With the United States presidential election coming up on Tuesday, Nov. 3, many students from Marjory Stoneman Douglas High School have formed opinions on which candidate they support. While some endorse current President Donald Trump and others back former Vice President Joseph “Joe” Biden, some believe the outcome won’t affect them at all.  

For a group of MSD students, the 2020 election serves as a time to see if the new presidential candidate will keep their word on policies if elected into office. 

“[Hopefully the] new candidate can back what he says he is going to do,” sophomore Kamilah Rincon said. “For example, tackling the challenges we face with the coronavirus, doing something about racial inequality and restoring environmental protections that will aid in the fight [against] global warming.”

Many MSD students are ready for a fresh start after four years of having Trump in office and are curious to see what would change if Biden were to be elected. 

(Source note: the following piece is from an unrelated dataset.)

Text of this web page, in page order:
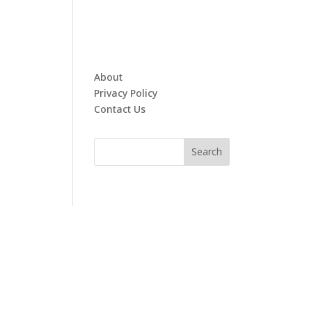
About
Privacy Policy
Contact Us

Students also say it is time for America to become unified again, and close up some of the extreme division from the past few months. With Black Lives Matter and All Lives Matter being protested across the country recently, America has been more divided than ever before.

“To me, the 2020 election means a fresh start [and] a chance to get the country together again,”  sophomore Taylor-Rose Lowe said.

With many current and important issues going on in America such as racial injustice, gun violence and the refugee crisis, the upcoming election could change a lot of things for the future of this country. Problems in America are piling up and this election can be a chance to lessen or even resolve these issues. 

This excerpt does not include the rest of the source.